H41G-1458
Relations between information, time, and value of water
Thursday, 17 December 2015
Poster Hall (Moscone South)
Steven V Weijs, Swiss Federal Institute of Technology Lausanne, Lausanne, Switzerland; University of British Columbia, Civil Engineering, Vancouver, BC, Canada
Abstract:
This research uses with stochastic dynamic programming (SDP) as a tool to reveal economic information about managed water resources. An application to the operation of an example hydropower reservoir is presented. SDP explicitly balances the marginal value of water for immediate use and its expected opportunity cost of not having more water available for future use. The result of an SDP analysis is a steady state policy, which gives the optimal decision as a function of the state. A commonly applied form gives the optimal release as a function of the month, current reservoir level and current inflow to the reservoir.
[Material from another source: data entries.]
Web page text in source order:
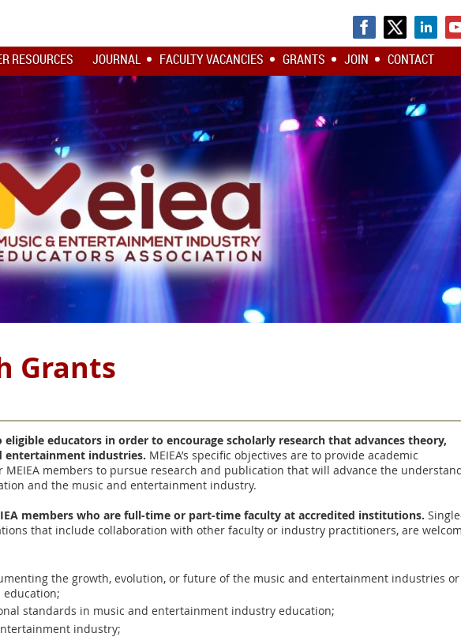
RESOURCES JOURNAL FACULTY VACANCIES GRANTS JOIN CONTACT
Grants
educators in order to encourage scholarly research that advances theory,
entertainment industries. MEIEA’s specific objectives are to provide academic
members to pursue research and publication that will advance the
and the music and entertainment industry.
members who are full-time or part-time faculty at accredited institutions.
that include collaboration with other faculty or industry practitioners, are
the growth, evolution, or future of the music and entertainment industries or
standards in music and entertainment industry education;
industry;
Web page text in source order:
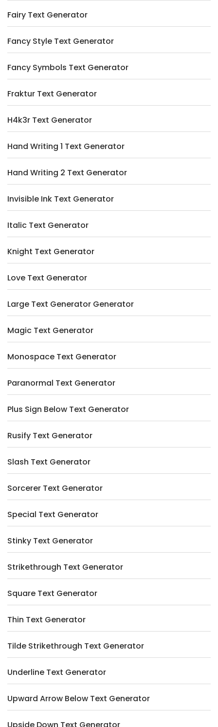
Fairy Text Generator
Fancy Style Text Generator
Fancy Symbols Text Generator
Fraktur Text Generator
H4k3r Text Generator
Hand Writing 1 Text Generator
Hand Writing 2 Text Generator
Invisible Ink Text Generator
Italic Text Generator
Knight Text Generator
Love Text Generator
Large Text Generator Generator
Magic Text Generator
Monospace Text Generator
Paranormal Text Generator
Plus Sign Below Text Generator
Rusify Text Generator
Slash Text Generator
Sorcerer Text Generator
Special Text Generator
Stinky Text Generator
Strikethrough Text Generator
Square Text Generator
Thin Text Generator
Tilde Strikethrough Text Generator
Underline Text Generator
Upward Arrow Below Text Generator
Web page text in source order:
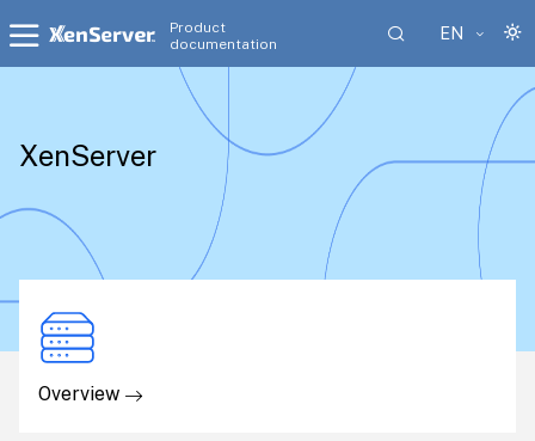
Product
documentation
EN
XenServer
Overview
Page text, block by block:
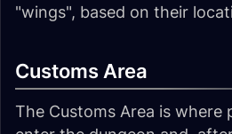
"wings", based on their
Customs Area
The Customs Area is where
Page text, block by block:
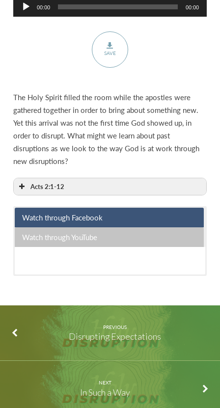
Player
00:00 00:00
SAVE
The Holy Spirit filled the room while the apostles were
gathered together in order to bring about something new.
Yet this arrival was not the first time God showed up, in
order to disrupt. What might we learn about past
disruptions as we look to the way God is at work through
new disruptions?
Acts 2:1-12
Watch through Facebook
Watch through YouTube
PREVIOUS
Disrupting Expectations
NEXT
In Such a Way
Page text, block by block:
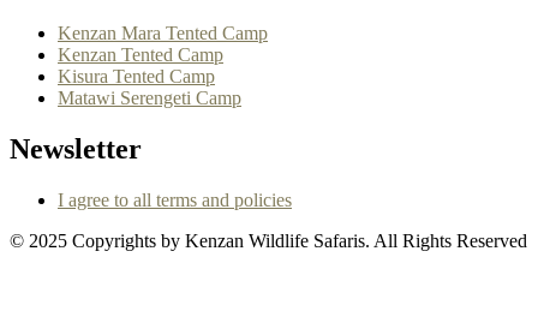
Kenzan Mara Tented Camp
Kenzan Tented Camp
Kisura Tented Camp
Matawi Serengeti Camp
Newsletter
I agree to all terms and policies
© 2025 Copyrights by Kenzan Wildlife Safaris. All Rights Reserved
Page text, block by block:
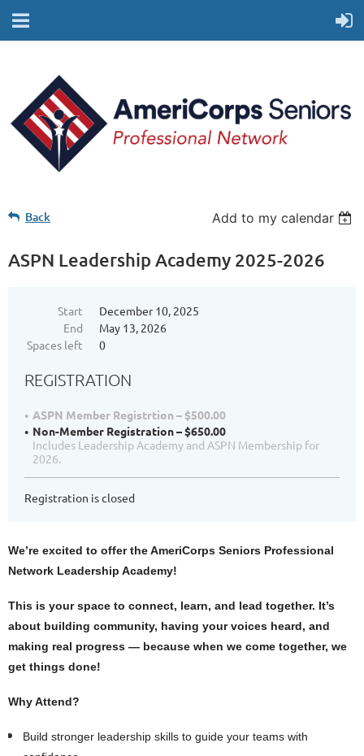
Back Add to my calendar
ASPN Leadership Academy 2025-2026
Start
December 10, 2025
End
May 13, 2026
Spaces left
0
REGISTRATION
ASPN Member Registrtion – $500.00
Non-Member Registration – $650.00
Includes Leadership Academy and ASPN Membership for
2026.
Registration is closed
We’re excited to offer the AmeriCorps Seniors Professional
Network Leadership Academy!
This is your space to connect, learn, and lead together. It’s
about building community, having your voices heard, and
making real progress — because when we come together, we
get things done!
Why Attend?
Build stronger leadership skills to guide your teams with
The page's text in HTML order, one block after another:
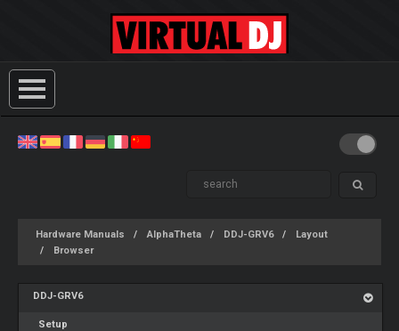
Hardware Manuals AlphaTheta DDJ-GRV6
Layout
Browser
DDJ-GRV6
Setup
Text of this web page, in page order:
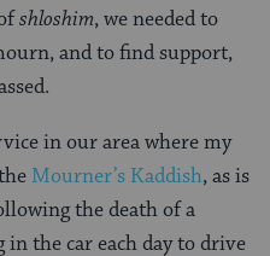
shloshim, we needed to
and to find support,
in our area where my
Mourner’s Kaddish, as is
the death of a
the car each day to drive
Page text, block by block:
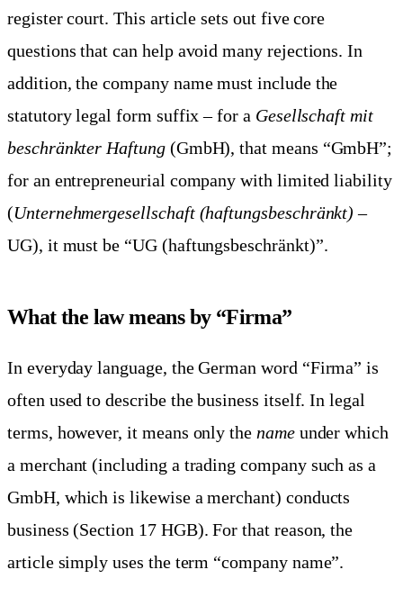
register court. This article sets out five core
questions that can help avoid many rejections. In
addition, the company name must include the
statutory legal form suffix – for a Gesellschaft mit
beschränkter Haftung(GmbH), that means “GmbH”;
for an entrepreneurial company with limited liability
(Unternehmergesellschaft (haftungsbeschränkt) –
UG), it must be “UG (haftungsbeschränkt)”.
What the law means by “Firma”
In everyday language, the German word “Firma” is
often used to describe the business itself. In legal
terms, however, it means only the nameunder which
a merchant (including a trading company such as a
GmbH, which is likewise a merchant) conducts
business (Section 17 HGB). For that reason, the
article simply uses the term “company name”.
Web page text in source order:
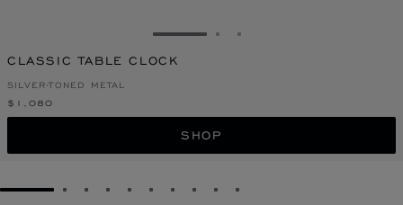
GO TO SLIDE 1GO TO SLIDE 2
GO TO SLIDE 3
CLASSIC TABLE CLOCK
SILVER-TONED METAL
$1,080
SHOP
GO TO SLIDE 1GO TO SLIDE 2
GO TO SLIDE 3
GO TO SLIDE 4
GO TO SLIDE 5
GO TO SLIDE 6
GO TO SLIDE 7
GO TO SLIDE 8
GO TO SLIDE 9
GO TO SLIDE 10
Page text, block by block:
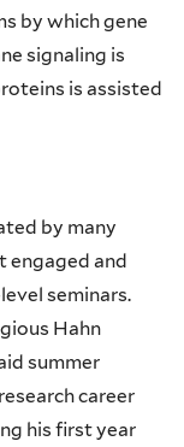
by which gene
signaling is
is assisted
by many
engaged and
seminars.
Hahn
summer
career
his first year

The steady state policy can be complemented with a real-time management strategy, that can depend on more real-time information. An information-theoretical perspective is given on how this information influences the value of water, and how to deal with that influence in hydropower reservoir optimization. This results in some conjectures about how the information gain from real-time operation could affect the optimal long term policy. Another issue is the sharing of increased benefits that result from this information gain in a multi-objective setting. It is argued that this should be accounted for in negotiations about an operation policy.